[FOM] Arithmetical soundness of ZFC

[joeshipman@aol.com]

Sure, just say "As N --> infinity, the fraction of grammatically 
well-formed sentences of length N that are decidable in PA approaches 
0".

However, this would probably depend on the precise formulation of the 
grammar. Almost all sufficiently large sentences will have Con(PA) as a 
conjunct or disjunct, but that is not enough to render the sentence 
undecidable.

In fact, for the most obvious and user-friendly formulations of PA,  
the above is false because a nonzero fraction of sentences of PA begin 
"((0=0) V (" and so are decidably true and a nonzero fraction begin 
"((0=S(0)) & (" and so are decidably false. The actual probability that 
a well-formed sentence will be decidable (in any reasonable notion of 
probability) is likely to be equivalent to Chaitin's number Omega 
(which is also coding-dependent) in a strong sense.
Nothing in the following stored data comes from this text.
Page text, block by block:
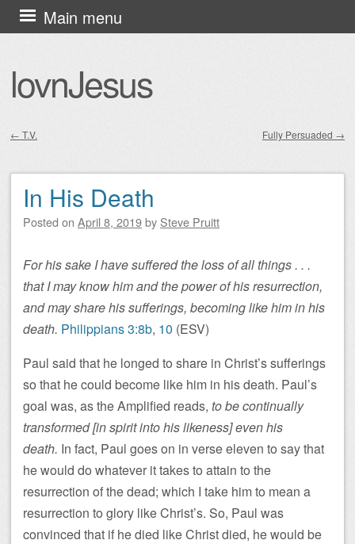
lovnJesus
Main menu
Skip
to
← T.V. Fully Persuaded →
In His Death
Posted on April 8, 2019by Steve Pruitt
For his sake I have suffered the loss of all things . . .
that I may know him and the power of his resurrection,
and may share his sufferings, becoming like him in his
death. Philippians 3:8b, 10 (ESV)
Paul said that he longed to share in Christ’s sufferings
so that he could become like him in his death. Paul’s
goal was, as the Amplified reads, to be continually
transformed [in spirit into his likeness] even his
death. In fact, Paul goes on in verse eleven to say that
he would do whatever it takes to attain to the
resurrection of the dead; which I take him to mean a
resurrection to glory like Christ’s. So, Paul was
convinced that if he died like Christ died, he would be
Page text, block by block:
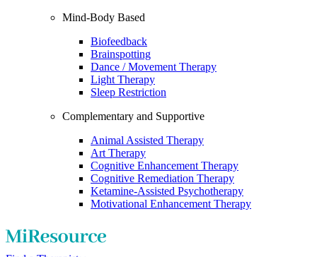
Mind-Body Based
Biofeedback
Brainspotting
Dance / Movement Therapy
Light Therapy
Sleep Restriction
Complementary and Supportive
Animal Assisted Therapy
Art Therapy
Cognitive Enhancement Therapy
Cognitive Remediation Therapy
Ketamine-Assisted Psychotherapy
Motivational Enhancement Therapy
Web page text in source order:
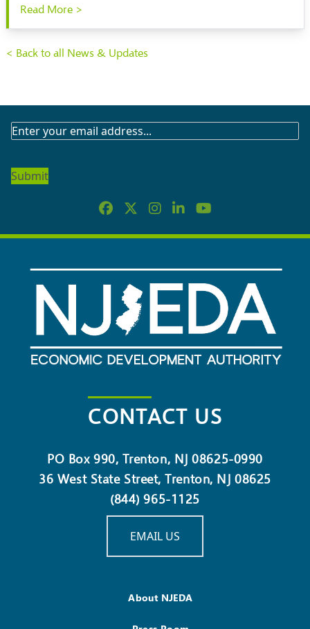
Read More >
< Back to all News & Updates
SUBSCRIBE
NEWSLETTER
CONTACT US
PO Box 990, Trenton, NJ 08625-0990
36 West State Street, Trenton, NJ 08625
(844) 965-1125
EMAIL US
About NJEDA
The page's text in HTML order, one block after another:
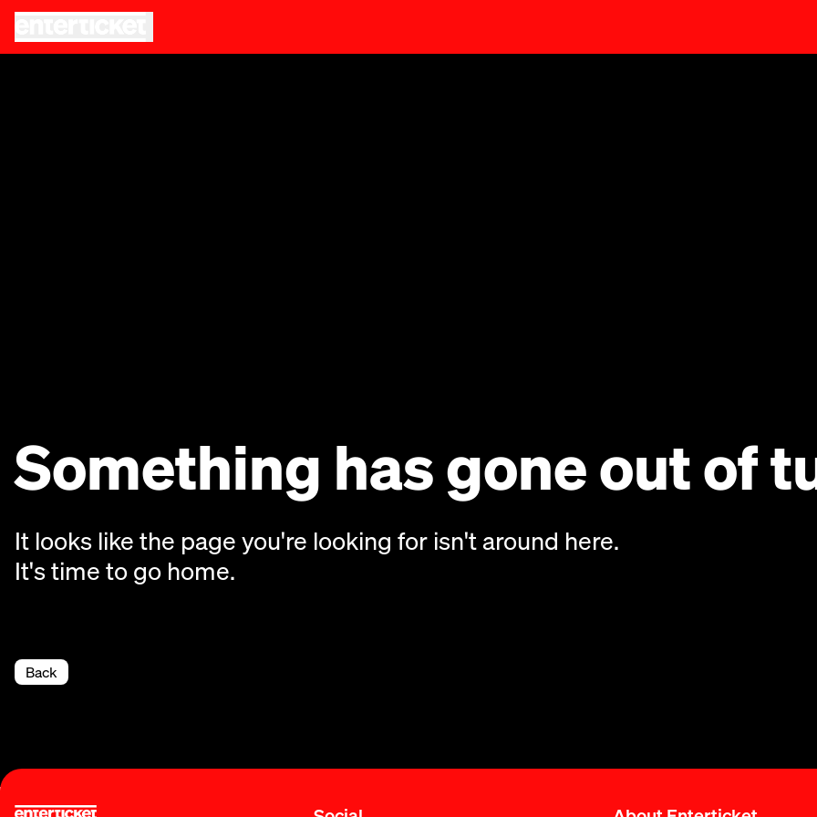
Something has gone out of
It looks like the page you're looking for isn't around here.
It's time to go home.
Back
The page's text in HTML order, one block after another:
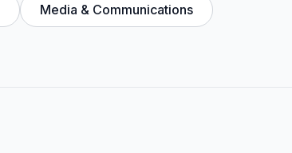
Media & Communications
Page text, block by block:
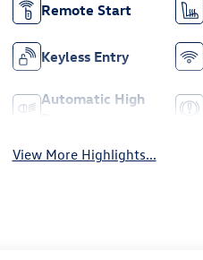
Remote Start
Keyless Entry
Automatic High
View More Highlights...
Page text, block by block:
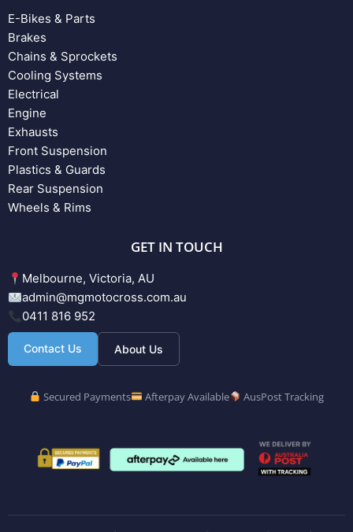
E-Bikes & Parts
Brakes
Chains & Sprockets
Cooling Systems
Electrical
Engine
Exhausts
Front Suspension
Plastics & Guards
Rear Suspension
Wheels & Rims
GET IN TOUCH
Melbourne, Victoria, AU
admin@mgmotocross.com.au
0411 816 952
Contact Us About Us
Secured Payments Afterpay Available AusPost Tracking

As for the arithmetical unsoundness of ZFC: if there is an Inaccessible 
Cardinal k, then V(k) models ZFC and Th(V(k)) cannot include any false 
arithmetical sentences so ZFC must be arithmetically sound. Therefore 
any evidence for AFC's arithmetical unsoundness is also evidence there 
are no inaccessibles. In fact the same argument works for any Standard 
Model of ZFC because of the absoluteness of arithmetical sentences. 
Therefore you won't be able to argue for the arithmetical unsoundness 
of ZFC unless you start by assuming that there is no Standard Model.

I think that this is actually a reasonable assumption to make, although 
I happen to believe that ZFC *is* arithmetically sound.

-- JS

-----Original Message-----
From: Timothy Y. Chow <tchow at alum.mit.edu>

Harvey Friedman <friedman at math.ohio-state.edu> wrote:
> WHAT WOULD EVIDENCE OF THE NON ARITHMETICAL SOUNDNESS OF ZFC LOOK 
LIKE?

One example would be a proof of "ZFC is inconsistent" in ZFC.

Actually, what I think is more interesting is Nik Weaver's implicit
suggestion that a random sentence in the first-order language of
arithmetic is undecidable in PA.  Is there any way to make this precise?